Aronofsky packs his film with doubles, reflections and echoes. The graceful beauty of ballet is contrasted against the bone-crunching pains it takes to achieve that level of perfection. Nina is haunted by a dark doppelgänger everywhere she goes as she seeks to summon her untapped sexuality. In her obsessive mother and fallen star Beth, she sees the potential cost of a total devotion to her art. Fellow dancer Lily becomes key to her success, a hedonistic role model who is the only person capable of bringing out the passions that her dancing so desperately needs, but potentially also the conniving agent of her downfall.

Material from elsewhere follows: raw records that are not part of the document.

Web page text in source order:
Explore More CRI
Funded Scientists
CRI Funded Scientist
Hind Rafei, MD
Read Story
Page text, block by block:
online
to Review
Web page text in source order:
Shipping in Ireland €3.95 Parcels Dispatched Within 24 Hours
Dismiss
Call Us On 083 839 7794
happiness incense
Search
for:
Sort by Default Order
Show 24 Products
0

The dialogue is often farcically obvious, with characters directly stating every thought that passes through their heads, but this doesn’t matter in the slightest. This is a film about the intensity of the experience, not subtlety of technique. Aronofsky’s direction evokes Argento, Kubrick and Polanski, with a few visual references to Powell and Pressburger’s The Red Shoes. His camera hangs off Nina’s shoulder and sucks the audience into her increasingly tortured psyche. Tension escalates from beginning to end to near-unbearable levels without a moment’s respite. Colours and sound effects are exaggerated to such levels of violence that the pink walls of Nina’s bedroom, once symbolising her innocence, become a suffocating prison, while clipped nails and flexing foot joints snap like splintering bones. In an atmosphere dense with threat and reverberating to composer Clint Mansell’s kaleidoscope refractions of Tchaikovsky, Nina makes a terrifyingly gaunt and vulnerable guide, stimulating simultaneous desires to both protect and get away from her.

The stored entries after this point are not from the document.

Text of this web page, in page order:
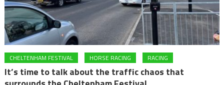
CHELTENHAM FESTIVAL HORSE RACING RACING
It’s time to talk about the traffic chaos that
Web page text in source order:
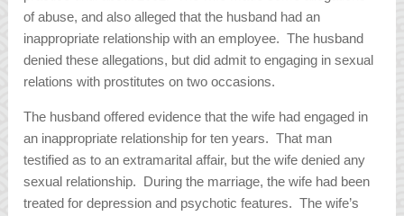
of abuse, and also alleged that the husband had an
inappropriate relationship with an employee. The husband
denied these allegations, but did admit to engaging in sexual
relations with prostitutes on two occasions.
The husband offered evidence that the wife had engaged in
an inappropriate relationship for ten years. That man
testified as to an extramarital affair, but the wife denied any
sexual relationship. During the marriage, the wife had been
treated for depression and psychotic features. The wife’s

In the lead role, Portman is a mesmerising presence. It has been easy to forget what an accomplished actress she can be given the terrible films her name has been associated with in recent years, but she fearlessly throws herself body and soul into Nina in a way that hasn’t been seen from her since Léon. The resulting performance is at once thrilling and terrifying, her diminutive frame electrifying the screen with every twitch and gasp and scream. Like Nina, she is playing a dual role, often embodying both sides of the character in conflict with each other at the same time, and is transfixing to watch. It will be a disgrace if she doesn’t win every award the part is eligible for over the next six months.

Both she and Kunis dance beautifully and without breaking character – Nina moves with a fiercely disciplined elegance where Lily’s arms and legs flow with an hypnotic wildness as though enacting elaborate foreplay. When instructor Thomas comments on their dancing, we can see exactly what he means in the actresses’ performances. Vincent Cassel’s smouldering snarl will have female hearts pounding for days after the credits have rolled and no doubt inspire countless recreations of Nina’s homework assignments.

The giallo experience should combine the beautiful with the corrupt, as intoxicating and fetishistically thrilling as sucking dry a bleeding wound. Whether intentionally or not, Aronofsky captures this atmosphere better than any director since the genre’s Seventies heyday. Supercharged by the performance of any actor’s lifetime from Portman, Black Swan crackles with the lurid intensity of the greatest exploitation experiences. Should his voice be quashed by big-budget studio filmmaking, Aronofsky’s fanbase can at least find great consolation that he has left them with an incontrovertible tour de force. In a cinematic year where passion and originality have largely gone lacking, this is a show not to be missed.